Under the direction of Professor Mohammad Shahidehpour, Ph.D., Director of the Galvin Center, Azimuth has engineered and constructed multiple projects integrated with the campus microgrid. These include solar-PV, wind turbines, energy efficiency, lighting upgrades, and energy storage, across multiple buildings and locations on the campus.
Design Rationale and System Architecture: Each energy generation or storage project is connected directly to a building distribution system. This enables the energy performance of these assets to be integrated into the building monitoring systems that all communicate with the campus Network Operations Center.
The campus is a research test bed and is constantly pushing the envelope of innovation and technological advancement. Technologies and approaches pioneered at IIT are being commercialized across the country. Azimuth has a track record of integrating complicated projects under difficult conditions and delivering successful outcomes. These hallmarks have been part of the design for all of the IIT projects.

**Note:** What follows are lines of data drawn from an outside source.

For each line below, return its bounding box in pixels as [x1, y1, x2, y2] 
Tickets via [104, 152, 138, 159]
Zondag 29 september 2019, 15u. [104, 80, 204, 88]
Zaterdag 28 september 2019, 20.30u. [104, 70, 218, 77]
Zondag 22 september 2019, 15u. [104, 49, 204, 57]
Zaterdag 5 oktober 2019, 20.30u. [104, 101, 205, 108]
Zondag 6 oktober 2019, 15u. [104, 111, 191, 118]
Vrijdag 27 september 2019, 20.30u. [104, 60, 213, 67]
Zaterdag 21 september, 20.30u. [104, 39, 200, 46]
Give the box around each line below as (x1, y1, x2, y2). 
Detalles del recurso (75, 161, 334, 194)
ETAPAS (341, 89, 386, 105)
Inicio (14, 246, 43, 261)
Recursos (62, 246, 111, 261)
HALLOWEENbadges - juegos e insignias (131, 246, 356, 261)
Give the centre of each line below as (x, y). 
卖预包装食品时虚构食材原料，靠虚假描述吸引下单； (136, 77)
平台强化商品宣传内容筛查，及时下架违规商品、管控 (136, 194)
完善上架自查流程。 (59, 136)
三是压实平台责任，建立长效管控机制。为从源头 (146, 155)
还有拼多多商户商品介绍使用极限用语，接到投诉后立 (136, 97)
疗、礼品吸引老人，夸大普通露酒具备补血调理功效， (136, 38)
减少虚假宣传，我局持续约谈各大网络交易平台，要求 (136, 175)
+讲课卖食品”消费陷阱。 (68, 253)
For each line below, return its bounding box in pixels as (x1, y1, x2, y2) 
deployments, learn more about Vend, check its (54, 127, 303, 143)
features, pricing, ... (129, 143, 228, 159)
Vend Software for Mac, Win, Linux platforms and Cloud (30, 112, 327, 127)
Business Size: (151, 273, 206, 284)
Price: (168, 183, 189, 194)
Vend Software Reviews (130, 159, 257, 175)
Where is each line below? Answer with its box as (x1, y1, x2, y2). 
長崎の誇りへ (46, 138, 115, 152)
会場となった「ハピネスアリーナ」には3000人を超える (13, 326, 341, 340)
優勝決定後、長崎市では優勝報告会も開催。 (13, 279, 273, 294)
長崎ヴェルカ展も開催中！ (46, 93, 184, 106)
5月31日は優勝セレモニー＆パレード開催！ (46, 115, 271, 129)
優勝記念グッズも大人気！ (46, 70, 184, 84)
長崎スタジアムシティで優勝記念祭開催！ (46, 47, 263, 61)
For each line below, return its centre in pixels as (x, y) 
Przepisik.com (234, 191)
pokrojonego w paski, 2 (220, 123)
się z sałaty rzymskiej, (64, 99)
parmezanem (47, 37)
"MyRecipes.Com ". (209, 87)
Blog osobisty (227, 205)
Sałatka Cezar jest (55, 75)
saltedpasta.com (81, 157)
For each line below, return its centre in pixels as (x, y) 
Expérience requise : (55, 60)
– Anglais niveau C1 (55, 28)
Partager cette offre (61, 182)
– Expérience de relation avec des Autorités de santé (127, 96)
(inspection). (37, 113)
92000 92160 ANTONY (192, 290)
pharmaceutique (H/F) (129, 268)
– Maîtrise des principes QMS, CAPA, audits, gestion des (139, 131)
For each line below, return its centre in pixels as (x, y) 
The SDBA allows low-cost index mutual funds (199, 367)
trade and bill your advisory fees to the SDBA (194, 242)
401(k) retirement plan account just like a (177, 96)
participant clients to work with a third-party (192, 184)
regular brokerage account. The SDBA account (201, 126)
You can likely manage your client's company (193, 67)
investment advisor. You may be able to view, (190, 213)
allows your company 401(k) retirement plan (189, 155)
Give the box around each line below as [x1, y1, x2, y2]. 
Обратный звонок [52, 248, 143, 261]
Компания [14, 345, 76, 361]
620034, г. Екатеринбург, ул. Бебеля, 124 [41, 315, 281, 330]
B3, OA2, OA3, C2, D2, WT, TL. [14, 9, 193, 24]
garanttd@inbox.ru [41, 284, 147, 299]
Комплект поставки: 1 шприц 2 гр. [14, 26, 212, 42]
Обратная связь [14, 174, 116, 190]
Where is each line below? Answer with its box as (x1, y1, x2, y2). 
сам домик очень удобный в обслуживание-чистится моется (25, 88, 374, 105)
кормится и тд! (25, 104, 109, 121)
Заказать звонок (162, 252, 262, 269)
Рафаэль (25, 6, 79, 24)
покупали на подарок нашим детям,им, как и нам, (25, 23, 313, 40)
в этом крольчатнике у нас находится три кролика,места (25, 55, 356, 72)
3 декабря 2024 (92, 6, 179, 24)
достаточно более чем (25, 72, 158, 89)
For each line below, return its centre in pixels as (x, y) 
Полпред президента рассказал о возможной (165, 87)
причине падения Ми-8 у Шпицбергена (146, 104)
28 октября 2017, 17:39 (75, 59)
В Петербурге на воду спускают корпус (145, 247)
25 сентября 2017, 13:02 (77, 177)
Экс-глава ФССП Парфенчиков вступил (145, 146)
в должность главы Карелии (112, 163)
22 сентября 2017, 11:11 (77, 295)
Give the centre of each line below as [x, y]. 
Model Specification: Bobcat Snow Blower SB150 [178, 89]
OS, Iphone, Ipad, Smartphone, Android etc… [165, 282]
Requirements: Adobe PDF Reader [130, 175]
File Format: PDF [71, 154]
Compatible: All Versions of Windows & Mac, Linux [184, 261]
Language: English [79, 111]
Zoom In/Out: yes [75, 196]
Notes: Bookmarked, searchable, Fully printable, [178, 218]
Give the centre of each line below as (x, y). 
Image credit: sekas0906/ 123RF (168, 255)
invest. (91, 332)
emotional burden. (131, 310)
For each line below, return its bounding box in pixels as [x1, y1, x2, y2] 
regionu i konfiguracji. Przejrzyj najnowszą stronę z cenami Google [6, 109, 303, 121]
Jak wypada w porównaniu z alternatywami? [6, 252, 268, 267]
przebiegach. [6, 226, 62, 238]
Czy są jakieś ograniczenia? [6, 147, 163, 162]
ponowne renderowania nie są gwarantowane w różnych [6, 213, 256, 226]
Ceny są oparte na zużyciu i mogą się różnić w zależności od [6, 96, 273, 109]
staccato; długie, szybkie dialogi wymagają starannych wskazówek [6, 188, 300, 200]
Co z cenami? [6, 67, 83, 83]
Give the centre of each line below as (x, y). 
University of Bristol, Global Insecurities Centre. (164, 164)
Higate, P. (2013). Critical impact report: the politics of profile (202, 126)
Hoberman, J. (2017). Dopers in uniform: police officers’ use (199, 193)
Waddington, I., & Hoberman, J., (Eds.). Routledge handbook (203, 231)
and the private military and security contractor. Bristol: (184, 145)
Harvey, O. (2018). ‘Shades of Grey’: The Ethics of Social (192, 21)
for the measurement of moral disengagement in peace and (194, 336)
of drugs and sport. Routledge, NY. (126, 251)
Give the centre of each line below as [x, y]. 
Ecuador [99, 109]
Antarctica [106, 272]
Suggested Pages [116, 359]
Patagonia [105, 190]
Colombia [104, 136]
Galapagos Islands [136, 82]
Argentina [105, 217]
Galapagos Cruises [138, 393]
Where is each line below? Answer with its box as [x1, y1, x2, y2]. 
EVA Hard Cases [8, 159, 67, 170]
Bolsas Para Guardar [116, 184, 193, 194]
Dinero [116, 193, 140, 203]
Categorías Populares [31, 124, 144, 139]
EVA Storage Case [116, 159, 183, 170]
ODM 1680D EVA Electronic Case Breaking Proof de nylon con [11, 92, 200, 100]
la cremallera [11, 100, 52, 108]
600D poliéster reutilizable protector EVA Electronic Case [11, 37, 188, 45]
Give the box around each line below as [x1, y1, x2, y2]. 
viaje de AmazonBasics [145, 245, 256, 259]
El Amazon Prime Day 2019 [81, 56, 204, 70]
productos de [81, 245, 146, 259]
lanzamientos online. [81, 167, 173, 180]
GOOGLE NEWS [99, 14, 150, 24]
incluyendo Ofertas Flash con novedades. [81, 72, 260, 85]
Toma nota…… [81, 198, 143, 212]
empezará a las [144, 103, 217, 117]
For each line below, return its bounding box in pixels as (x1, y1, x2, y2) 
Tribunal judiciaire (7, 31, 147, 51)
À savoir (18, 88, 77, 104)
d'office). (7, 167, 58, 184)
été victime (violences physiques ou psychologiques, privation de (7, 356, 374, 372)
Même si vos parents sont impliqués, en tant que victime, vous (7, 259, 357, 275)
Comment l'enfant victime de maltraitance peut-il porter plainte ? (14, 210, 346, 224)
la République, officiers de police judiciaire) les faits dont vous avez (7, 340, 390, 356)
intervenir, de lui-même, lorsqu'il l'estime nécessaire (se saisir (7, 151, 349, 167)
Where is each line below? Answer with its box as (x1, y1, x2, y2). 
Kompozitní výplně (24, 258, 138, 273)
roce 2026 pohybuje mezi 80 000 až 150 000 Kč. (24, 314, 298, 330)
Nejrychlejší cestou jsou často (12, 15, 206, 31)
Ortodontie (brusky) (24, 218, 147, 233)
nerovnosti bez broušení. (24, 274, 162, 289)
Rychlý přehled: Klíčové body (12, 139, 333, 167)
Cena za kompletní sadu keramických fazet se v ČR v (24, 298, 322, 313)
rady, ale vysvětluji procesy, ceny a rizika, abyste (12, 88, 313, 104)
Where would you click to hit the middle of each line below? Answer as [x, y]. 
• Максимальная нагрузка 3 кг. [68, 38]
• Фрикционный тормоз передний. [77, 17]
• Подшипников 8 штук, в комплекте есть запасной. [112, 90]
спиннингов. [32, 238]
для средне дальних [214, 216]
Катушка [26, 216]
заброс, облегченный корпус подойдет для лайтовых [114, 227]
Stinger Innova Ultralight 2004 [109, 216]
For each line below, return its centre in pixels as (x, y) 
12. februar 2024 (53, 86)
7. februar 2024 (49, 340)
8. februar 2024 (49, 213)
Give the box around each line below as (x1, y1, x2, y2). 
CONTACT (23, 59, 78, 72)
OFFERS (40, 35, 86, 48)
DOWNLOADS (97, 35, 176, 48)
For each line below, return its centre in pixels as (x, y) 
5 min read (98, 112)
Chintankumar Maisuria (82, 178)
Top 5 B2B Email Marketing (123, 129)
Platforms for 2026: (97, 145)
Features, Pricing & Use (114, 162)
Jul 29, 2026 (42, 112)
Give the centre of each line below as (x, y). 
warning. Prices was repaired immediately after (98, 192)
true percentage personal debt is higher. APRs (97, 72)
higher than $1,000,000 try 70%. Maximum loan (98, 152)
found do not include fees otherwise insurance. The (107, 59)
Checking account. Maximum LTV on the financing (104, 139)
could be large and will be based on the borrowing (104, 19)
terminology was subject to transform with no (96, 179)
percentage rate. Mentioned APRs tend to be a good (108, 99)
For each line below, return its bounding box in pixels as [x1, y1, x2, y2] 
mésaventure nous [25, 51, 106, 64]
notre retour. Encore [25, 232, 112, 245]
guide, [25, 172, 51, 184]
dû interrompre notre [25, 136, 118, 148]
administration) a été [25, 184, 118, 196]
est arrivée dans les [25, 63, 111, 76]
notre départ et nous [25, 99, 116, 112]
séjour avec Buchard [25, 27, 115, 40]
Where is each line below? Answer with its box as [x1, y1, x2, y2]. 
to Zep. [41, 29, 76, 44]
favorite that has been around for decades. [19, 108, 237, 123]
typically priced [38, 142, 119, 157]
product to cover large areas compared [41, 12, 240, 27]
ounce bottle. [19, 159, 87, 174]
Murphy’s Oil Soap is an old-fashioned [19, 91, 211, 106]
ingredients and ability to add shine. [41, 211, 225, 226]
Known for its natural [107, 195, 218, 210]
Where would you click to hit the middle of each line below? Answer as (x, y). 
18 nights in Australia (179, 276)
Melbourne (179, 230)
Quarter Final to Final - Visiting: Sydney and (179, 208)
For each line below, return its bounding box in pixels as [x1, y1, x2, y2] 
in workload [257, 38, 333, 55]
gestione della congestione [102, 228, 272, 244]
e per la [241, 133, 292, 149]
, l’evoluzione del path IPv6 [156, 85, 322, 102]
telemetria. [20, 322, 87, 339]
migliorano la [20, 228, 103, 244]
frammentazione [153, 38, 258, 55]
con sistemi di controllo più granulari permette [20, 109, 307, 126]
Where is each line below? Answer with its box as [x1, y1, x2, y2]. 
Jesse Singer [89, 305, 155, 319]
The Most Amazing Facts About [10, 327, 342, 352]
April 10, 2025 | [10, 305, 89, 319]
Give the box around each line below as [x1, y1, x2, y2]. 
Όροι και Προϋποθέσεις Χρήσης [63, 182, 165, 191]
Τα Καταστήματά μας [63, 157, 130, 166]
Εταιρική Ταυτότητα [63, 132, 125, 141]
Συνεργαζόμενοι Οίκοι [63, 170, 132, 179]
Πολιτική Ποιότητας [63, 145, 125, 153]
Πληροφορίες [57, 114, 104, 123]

Project Challenges: The IIT projects provide regular challenges for the project team, starting with the cutting-edge technological integration, and continuing to include the building architecture, structural design, shading, obstructions, equipment location, and short schedule timelines. The Azimuth team has risen to the occasion and delivered multiple projects on time and budget with Azimuth’s trademark characteristics of safety, performance, and aesthetics.
For the most recent 220 kW solar-PV installation, we had to come up with a unique solution for placement of power electronics. There was no practical space inside the building to house the inverters. But there was an unused sauna room in the men’s locker room. The sauna was converted to an inverter equipment room, painted, ventilated, and lighted to support the solar equipment.
The future plans for the Keating Building were to develop an energy nanogrid for the premise, retrofitting parts of the solar-PV architecture to suit these plans. This modular replacement scheme drove the decision to use a mix of grounded and ungrounded inverters, oversized distribution components, and a point of common coupling as a bus tap on the main distribution switchboard.
The buildings on campus are architecturally significant, so the PV arrays had to be invisible from the ground. This required review and approval from the Chicago Planning and Zoning Commission. Further, all conduit runs had to be hidden, disguised, or blended into the surroundings.